Tendo em vista tais diferenças no uso da noção de território no âmbito das políticas públicas, pode-se afirmar que o território constitui-se como um jogo estratégico na saúde. Portanto, território é tanto uma dimensão espacial que permite a fixação da população em comunidades delimitadas de pertencimento quanto a fixação entre as pessoas por meio do vínculo com as equipes de saúde.

O território como estratégia de fixação da população constitui-se como o que Deleuze e Parnet (1998) denominam linhas de segmentaridade dura.
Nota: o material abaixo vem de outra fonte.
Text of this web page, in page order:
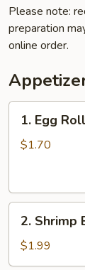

Essas linhas operam segmentos determinados, bem como cortes específicos: saúde-doença, homem-mulher, criança-adulto, trabalho-domicílio, etc. Também constituem o encadeamento dos segmentos: criança-família-escola, família-trabalho-aposentadoria. As linhas de segmentaridade compõem territórios existenciais, criam a possibilidade de regularidades que dependem do que os autores nomeiam de máquinas binárias, que "não são sumariamente dualistas, são, antes, dicotômicas" (Deleuze & Parnet, 1998, p. 149). As máquinas binárias são, antes de qualquer coisa, máquinas semióticas, agenciamentos coletivos de enunciação que permitem a criação de regiões de visibilidade e campos de dizibilidade. Assim, o território possibilita, além de governar a população, conhecer aquilo que se governa, tendo como estratégia a localização e a vinculação da própria população.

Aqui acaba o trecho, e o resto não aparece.